Subvertical Faults Can Create Electrical Light Shows During Earthquakes

April Flowers for redOrbit.com – Your Universe Online

A new study, published in Seismological Research Letters, reveals that rare earthquake lights are more likely to occur on or near rift environments. These environments are where subvertical faults allow stress-induced electrical currents to flow rapidly to the surface.

Scholars have been intrigued by the luminous phenomena known as earthquake lights (EQL) since the earliest days of seismology. EQL appear before or during earthquakes, but rarely after.

Spheres of light floating through the air is one of the variety of forms that EQL can take. Pedestrians observed 4-inch-high flames of light flickering above the stone-paved Francesco Crispi Avenue seconds before the 2009 L’Aquila, Italy earthquake struck. In another example, a bright purple-pink globe of light moved through the sky along the St. Lawrence River near Quebec on November 12, 1988, 11 days before a powerful quake. About 62 miles northwest of San Francisco, a couple saw streams of light running along the ground two nights before the famous 1906 earthquake.

According to the team, the common factor associated with EQL appears to be continental rift environments. The study examined 65 documented cases of EQL since 1600 AD. Eighty-five percent of these appeared spatially on or near rifts, and 97 percent were observed adjacent to subvertical faults — for example, a rift, a graben, a strike-slip or a transform fault.

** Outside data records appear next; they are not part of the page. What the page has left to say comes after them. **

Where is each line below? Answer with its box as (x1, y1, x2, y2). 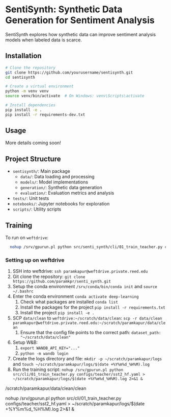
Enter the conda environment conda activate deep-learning (12, 293, 139, 299)
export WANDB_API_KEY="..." (20, 346, 80, 351)
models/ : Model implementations (20, 179, 88, 185)
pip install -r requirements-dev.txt (5, 112, 85, 117)
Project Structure (5, 154, 61, 163)
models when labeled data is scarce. (5, 37, 82, 43)
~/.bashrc (12, 289, 34, 294)
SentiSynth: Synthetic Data (5, 4, 123, 15)
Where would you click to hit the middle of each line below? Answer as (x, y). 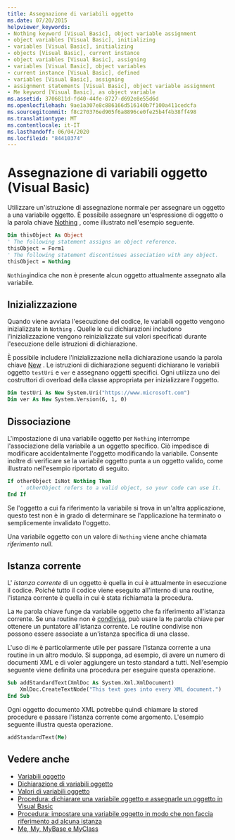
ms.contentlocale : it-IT (44, 125)
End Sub (19, 696)
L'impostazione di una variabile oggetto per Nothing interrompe (99, 438)
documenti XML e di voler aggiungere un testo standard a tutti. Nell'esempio (118, 663)
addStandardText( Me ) (38, 737)
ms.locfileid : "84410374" (45, 138)
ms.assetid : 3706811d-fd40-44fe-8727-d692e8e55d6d (83, 99)
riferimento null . (30, 544)
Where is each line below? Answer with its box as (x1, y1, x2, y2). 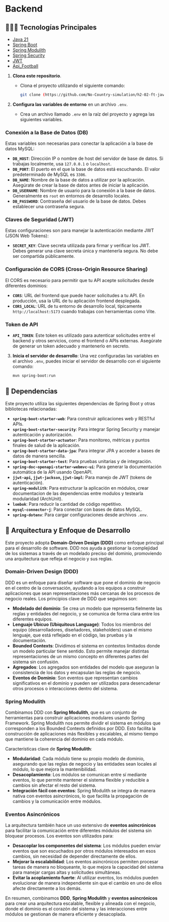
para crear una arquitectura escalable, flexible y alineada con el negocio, (5, 900, 156, 906)
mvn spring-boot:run (12, 373, 56, 379)
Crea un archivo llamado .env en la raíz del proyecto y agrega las (20, 111, 155, 117)
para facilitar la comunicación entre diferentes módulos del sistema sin (5, 827, 152, 834)
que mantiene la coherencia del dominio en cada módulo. (5, 736, 124, 742)
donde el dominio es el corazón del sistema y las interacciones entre (5, 906, 147, 912)
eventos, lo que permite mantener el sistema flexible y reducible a (12, 777, 149, 783)
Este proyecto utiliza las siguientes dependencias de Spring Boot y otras (5, 400, 155, 406)

“The numbers are striking and unexpected,” said Robert Thériault, a geologist with the Ministère des Ressources Naturelles of Québec. Thériault worked with a team of colleagues to cull centuries of literature references, limiting the cases in this study to 65 of the best-documented events in the Americas and Europe.

“We don’t know quite yet why more earthquake light events are related to rift environments than other types of faults,” said Thériault, “but unlike other faults that may dip at a 30-35 degree angle, such as in subduction zones, subvertical faults characterize the rift environments in these cases.”

Of the 65 cases, two are associated with subduction zones, but Thériault suggests there may be an unknown subvertical fault present. “We may not know the fault distribution beneath the ground,” said Thériault. “We have some idea of surface structures, but sedimentary layers or water may obscure the underlying fault structure.”

The 65 earthquakes studied range in magnitude from M3.6 to 9.2. Eighty percent of them were M5.0 or greater. The observed EQL varied in shape and extent, though most commonly appeared as globular luminous masses, either stationary or moving, as atmospheric illuminations or as flame-like luminosities emanating from the ground.

The researchers found that timing and distance to the epicenter varied widely. The fact that most earthquake lights are seen before or during a seismic event, but rarely afterwards, suggests that the processes responsible for EQL formation are related to a rapid build-up of stress prior to fault rupture and rapid local stress changes during the propagation of the seismic waves. Positive holes, which are stress-activated mobile electronic charge carriers, flow swiftly along stress gradients. When they reach the surface, they ionize air molecules and generate the EQLs.

The account of a local L’Aquila resident, who, after seeing flashes of light from inside his home two hours before the main shock, rushed his family outside to safety, interests Thériault.

“It’s one of the very few documented accounts of someone acting on the presence of earthquake lights,” said Thériault. “Earthquake lights as a pre-earthquake phenomenon, in combination with other types of parameters that vary prior to seismic activity, may one day help forecast the approach of a major quake,” said Thériault.